On Wed, 30 Jul 2008 17:13:24 -0400 (EDT)
Steven Rostedt <rostedt@xxxxxxxxxxx> wrote:
At OLS I had a lot of interest to be able to have the ftrace buffers
dumped on panic. Usually one would expect to uses kexec and examine
the buffers after a new kernel is loaded. But sometimes the resources
do not permit kdump and kexec, so having an option to still see the
sequence of events up to the crash is very advantageous.

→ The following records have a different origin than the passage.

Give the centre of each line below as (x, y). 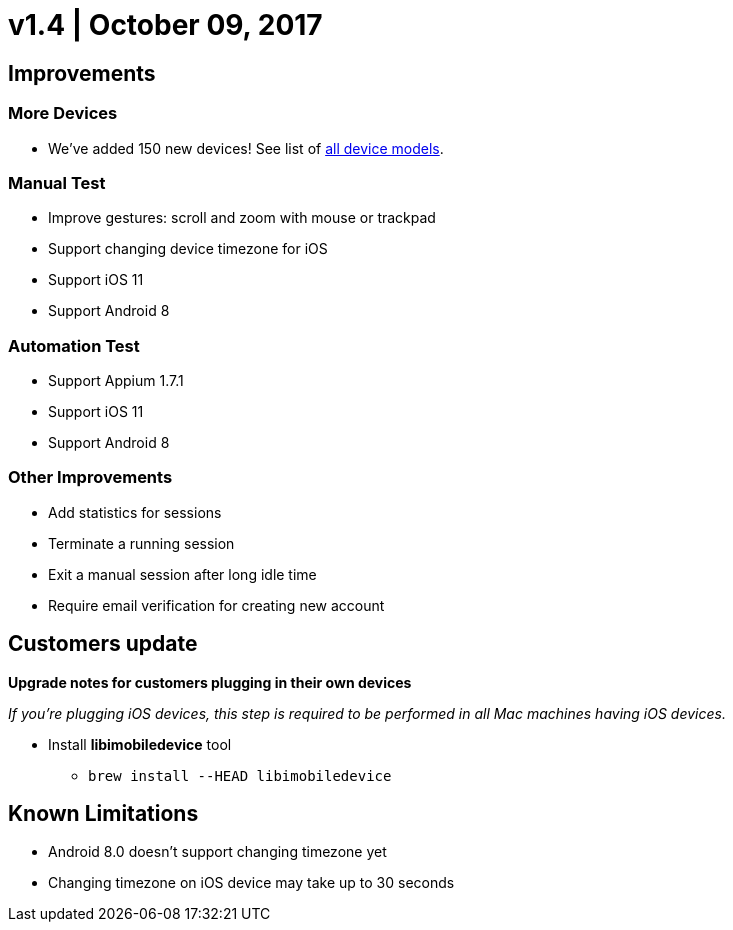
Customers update (103, 644)
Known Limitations (103, 814)
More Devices (63, 113)
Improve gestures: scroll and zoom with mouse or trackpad (242, 218)
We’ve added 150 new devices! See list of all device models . (246, 148)
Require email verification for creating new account (216, 605)
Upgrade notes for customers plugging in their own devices (210, 682)
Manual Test (57, 182)
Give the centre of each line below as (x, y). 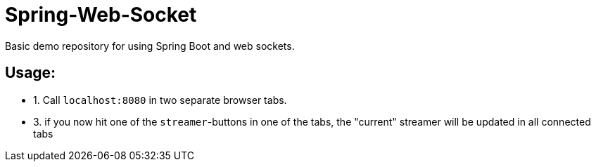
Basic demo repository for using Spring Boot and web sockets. (150, 46)
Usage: (31, 73)
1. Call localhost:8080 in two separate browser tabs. (160, 100)
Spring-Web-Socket (101, 15)
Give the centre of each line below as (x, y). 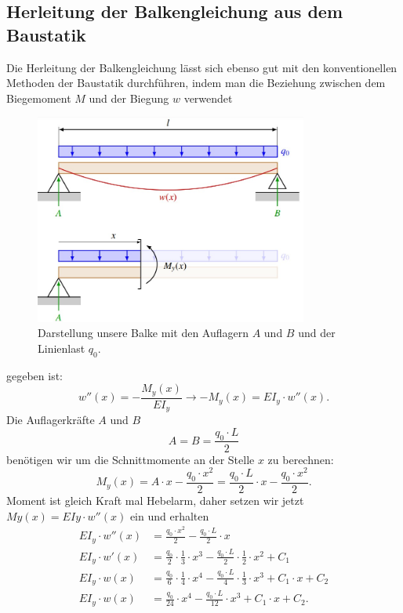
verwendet (208, 98)
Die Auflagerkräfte (51, 420)
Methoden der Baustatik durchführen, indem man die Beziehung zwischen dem (196, 83)
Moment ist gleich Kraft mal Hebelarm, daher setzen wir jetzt (155, 501)
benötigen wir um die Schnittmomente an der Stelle (131, 459)
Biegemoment (39, 98)
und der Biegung (129, 98)
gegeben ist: (35, 375)
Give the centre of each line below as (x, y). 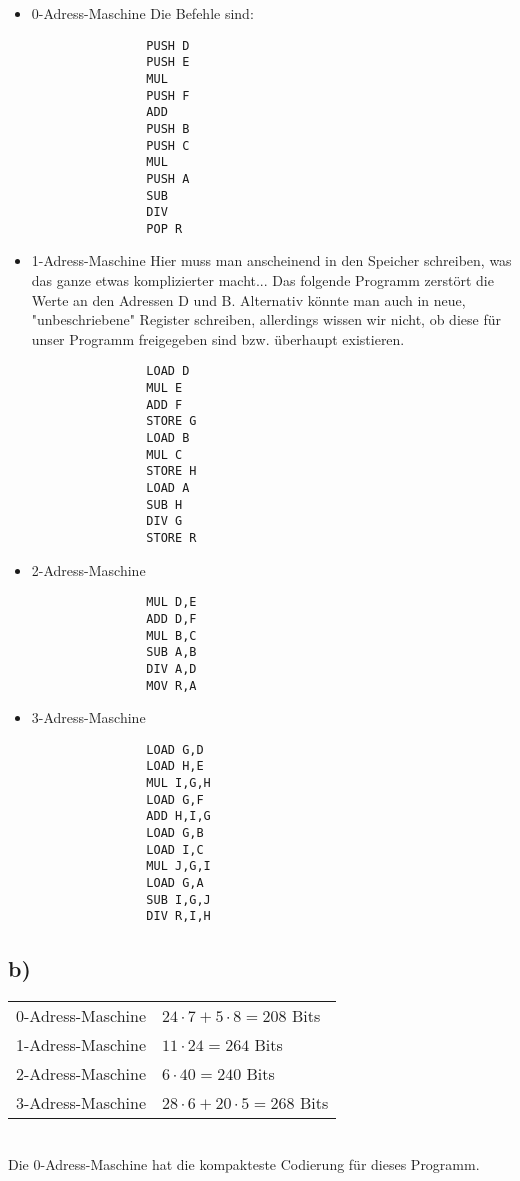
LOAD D (168, 371)
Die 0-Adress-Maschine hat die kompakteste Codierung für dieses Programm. (244, 1163)
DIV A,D (171, 668)
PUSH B (168, 128)
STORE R (171, 538)
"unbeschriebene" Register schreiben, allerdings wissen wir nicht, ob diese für (266, 319)
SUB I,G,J (178, 899)
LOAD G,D (175, 749)
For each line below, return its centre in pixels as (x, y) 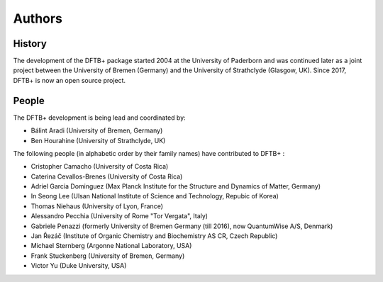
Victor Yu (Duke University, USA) (79, 266)
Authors (38, 18)
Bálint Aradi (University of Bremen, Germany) (97, 130)
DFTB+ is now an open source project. (70, 80)
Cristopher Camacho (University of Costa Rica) (100, 167)
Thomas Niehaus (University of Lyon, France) (97, 206)
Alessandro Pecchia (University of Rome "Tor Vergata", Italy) (120, 216)
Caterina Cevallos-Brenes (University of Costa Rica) (107, 176)
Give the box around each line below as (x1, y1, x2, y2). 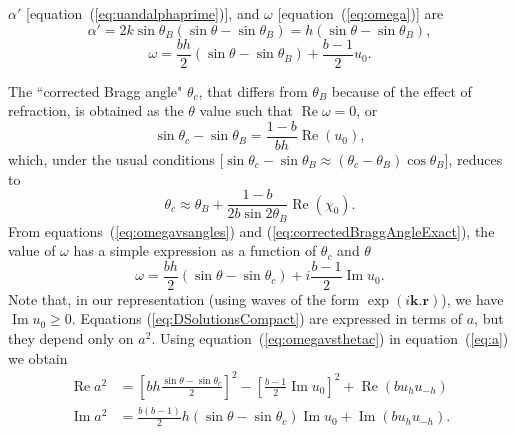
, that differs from (198, 80, 308, 101)
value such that (199, 100, 293, 121)
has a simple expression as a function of (73, 240, 317, 261)
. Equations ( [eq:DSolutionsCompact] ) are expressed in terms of (71, 308, 463, 329)
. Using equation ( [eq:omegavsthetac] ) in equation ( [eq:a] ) (151, 328, 509, 349)
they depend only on (8, 328, 134, 349)
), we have (441, 288, 504, 309)
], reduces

This patch adds the option to have the ftrace buffers dumped to the
console in the latency_trace format on a panic. When the option is set,
the default entries per CPU buffer are lowered to 16384, since the writing
to the serial (if that is the console) may take an aweful long time
otherwise.
The modern spelling is "awful" ;)
Signed-off-by: Steven Rostedt <srostedt@xxxxxxxxxx>
---
include/linux/ftrace.h | 6 +
kernel/trace/Kconfig | 10 ++
kernel/trace/trace.c | 179 ++++++++++++++++++++++++++++++++++++++++++++++++-
3 files changed, 194 insertions(+), 1 deletion(-)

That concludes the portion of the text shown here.